Abstract 2880: Novel Minicircle Vector for Gene Therapy in Murine Myocardial Infarction
Introduction: In this study, we develop a novel non-viral vector which not only persistently expresses the therapeutic gene in the heart but also allows monitoring of the targeted gene expression level in vivo.
Methods: Compared to normal plasmids, minicircles lack an origin of replication, carry only short bacterial sequences, and are of smaller size. We created minicircles with CMV promoter driving firefly luciferase and hypoxia inducible factor 1 alpha . Mouse C2C12 myoblasts were used for in vitro confirmation. Afterwards, adult FVB mice underwent LAD ligation and were injected intramyocardiallly with (1) minicircle carrying Fluc-HIF1α, (2) normal plasmid carrying Fluc-HIF1α as positive control, and (3) PBS as negative control (n=10/group).
Results: For in vitro cell culture, Western blot showed minicircle expressed >50% higher HIF1α level than normal plasmid. In vivo imaging showed stable minicircle gene expression in the heart for >12 weeks and the activity level was 5.6±0.7 fold stronger compared to regular plasmid at week 1 (P<0.01). Echocardiographic study showed significant improvement of LVEF in the minicircle (51.3%±3.6%) compared to regular plasmid group (42.3%±4.1%) and saline group (30.5%±2.8%) at week 4 (P<0.05 for both). Histology demonstrated increased neoangiogenesis in both treatment groups.

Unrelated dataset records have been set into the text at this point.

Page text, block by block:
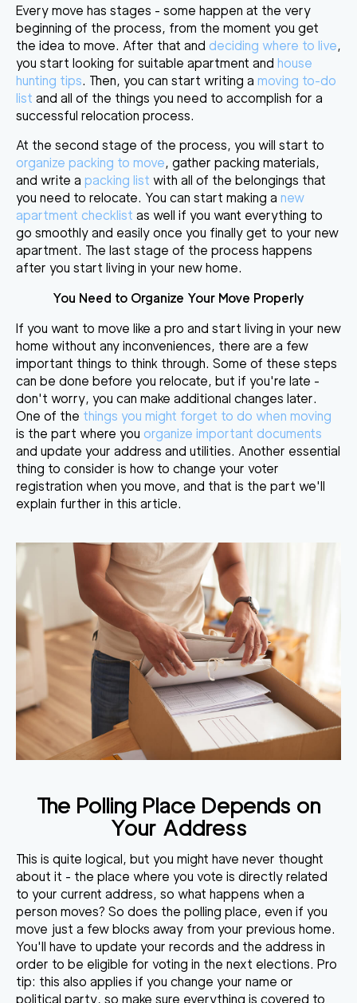
Every move has stages - some happen at the very
beginning of the process, from the moment you get
the idea to move. After that and deciding where to live,
you start looking for suitable apartment and house
hunting tips. Then, you can start writing a moving to-do
list and all of the things you need to accomplish for a
successful relocation process.
At the second stage of the process, you will start to
organize packing to move, gather packing materials,
and write a packing list with all of the belongings that
you need to relocate. You can start making a new
apartment checklist as well if you want everything to
go smoothly and easily once you finally get to your new
apartment. The last stage of the process happens
after you start living in your new home.
You Need to Organize Your Move Properly
If you want to move like a pro and start living in your new
home without any inconveniences, there are a few
important things to think through. Some of these steps
can be done before you relocate, but if you're late -
don't worry, you can make additional changes later.
One of the things you might forget to do when moving
is the part where you organize important documents
and update your address and utilities. Another essential
thing to consider is how to change your voter
registration when you move, and that is the part we'll
explain further in this article.
The Polling Place Depends on
Your Address
This is quite logical, but you might have never thought
about it - the place where you vote is directly related
to your current address, so what happens when a
person moves? So does the polling place, even if you
move just a few blocks away from your previous home.
You'll have to update your records and the address in
order to be eligible for voting in the next elections. Pro
tip: this also applies if you change your name or
political party, so make sure everything is covered to
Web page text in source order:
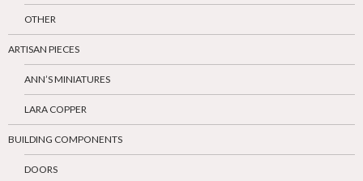
OTHER
ARTISAN PIECES
ANN’S MINIATURES
LARA COPPER
BUILDING COMPONENTS
DOORS
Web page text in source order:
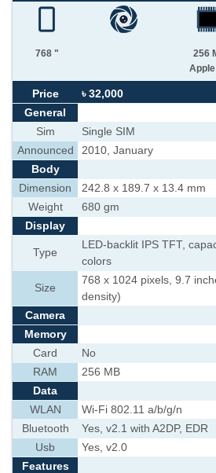
768 "
256
Price
৳ 32,000
General
Sim
Single SIM
Announced
2010, January
Body
Dimension
242.8 x 189.7 x 13.4 mm
Weight
680 gm
Display
Type
LED-backlit IPS TFT,
colors
Size
768 x 1024 pixels, 9.7
density)
Camera
Memory
Card
No
RAM
256 MB
Data
WLAN
Wi-Fi 802.11 a/b/g/n
Bluetooth
Yes, v2.1 with A2DP, EDR
Usb
Yes, v2.0
Features
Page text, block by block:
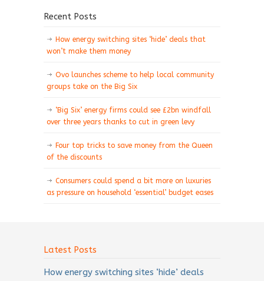
Recent Posts
How energy switching sites ‘hide’ deals that
won’t make them money
Ovo launches scheme to help local community
groups take on the Big Six
‘Big Six’ energy firms could see £2bn windfall
over three years thanks to cut in green levy
Four top tricks to save money from the Queen
of the discounts
Consumers could spend a bit more on luxuries
as pressure on household ‘essential’ budget eases
Latest Posts
How energy switching sites ‘hide’ deals
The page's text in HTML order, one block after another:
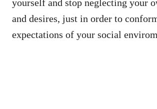
yourself and stop neglecting your
and desires, just in order to
expectations of your social

Conclusion: Taken together, this is the first study to demonstrate that minicircles can significantly improve transfection efficiency, duration of transgene expression, and cardiac contractility. Given the serious drawbacks associated with most viral vectors, we believe this novel non-viral vector can be of great usage for cardiac gene therapy protocols.
This research has received full or partial funding support from the American Heart Association, AHA Western States Affiliate (California, Nevada & Utah).